Much research is need to begin to understand how to implement a common currency for scientific data. The following are areas of key research needed:

Can sufficient abstractions of scientific data be developed to support the object-oriented classification of scientific data representations?
What types of meta-data are needed to support enabling the determination of computational semantics in an automated fashion?
Can extant data belong to multiple classes of data and still have a single format and original representation?
What types of interfaces (natural language, GUI) will best facilitate cross disciplinary distribute data processing application development? Can these interfaces be sufficiently intuitive or scientific researchers?
How can classification of scientific data assist in locating data?

Distributed Climate Modeling

The CSM is a loose coupling of distinct, yet simultaneously executing, atmospheric, ocean, land surface and sea-ice climate models linked together by small, well-defined, inter-component interface exchanges. The complex nature and enormous resources consumed by climate system models of this class have generally limited their application to studies at coarse geographical resolutions carried out at national or international supercomputer centers.

The advent of high-speed research networks, powerful mid-level computers and high-capacity storage media provides the necessary infrastructure to conduct large climate simulations at widely-distributed research centers.

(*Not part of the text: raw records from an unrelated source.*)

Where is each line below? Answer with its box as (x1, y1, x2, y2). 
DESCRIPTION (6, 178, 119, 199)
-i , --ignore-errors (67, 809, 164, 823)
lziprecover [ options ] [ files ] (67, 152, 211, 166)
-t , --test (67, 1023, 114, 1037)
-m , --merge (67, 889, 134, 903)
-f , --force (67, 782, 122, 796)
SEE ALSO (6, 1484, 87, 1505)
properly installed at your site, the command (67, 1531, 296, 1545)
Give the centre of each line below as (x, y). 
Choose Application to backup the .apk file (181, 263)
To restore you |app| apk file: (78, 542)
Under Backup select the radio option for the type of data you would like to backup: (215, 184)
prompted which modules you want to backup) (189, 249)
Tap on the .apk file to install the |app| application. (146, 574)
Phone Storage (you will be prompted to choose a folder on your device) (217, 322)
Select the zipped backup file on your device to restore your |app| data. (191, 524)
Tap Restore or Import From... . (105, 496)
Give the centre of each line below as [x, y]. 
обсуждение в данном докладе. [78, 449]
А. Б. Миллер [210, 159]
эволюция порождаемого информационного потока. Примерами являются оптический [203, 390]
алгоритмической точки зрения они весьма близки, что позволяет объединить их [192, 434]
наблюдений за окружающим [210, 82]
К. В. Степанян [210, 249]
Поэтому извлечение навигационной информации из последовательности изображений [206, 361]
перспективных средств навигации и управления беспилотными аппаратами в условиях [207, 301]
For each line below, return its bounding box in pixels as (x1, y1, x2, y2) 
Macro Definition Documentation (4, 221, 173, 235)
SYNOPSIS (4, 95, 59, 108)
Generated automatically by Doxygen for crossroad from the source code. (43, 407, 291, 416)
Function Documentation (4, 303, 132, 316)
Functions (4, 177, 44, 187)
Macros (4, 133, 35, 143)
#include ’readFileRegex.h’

Spreading the large climate modeling computational load among a number of smaller research institutions would make it possible to extend the traditionally coarse climate modeling framework to interactively incorporate any number of fine-scale regional models at a scale impossible to achieve at a single supercomputer center. While proof of concept integrations show this is technically possible, arranging the necessary logistics and political cooperation to carry it through may be quite another matter.

Summary

Distributing a complex climate model and its large data archives to a diverse user community presents a number of challenges and we realize that these issues are by no means unique to the climate modeling community.

In the data arena, our basic premise is that distributed, object-oriented design and development methods, applied to suitable abstractions, can yield common currency for open cross-disciplinary scientific and technology information analysis and exchange.

Computationally, a distributed modeling framework holds the promise for allowing widely separated research centers to coordinate their resources to carry out major climate simulations, releasing large climate modeling out of the tight confines of the major supercomputer centers and into a much wider and diverse research community.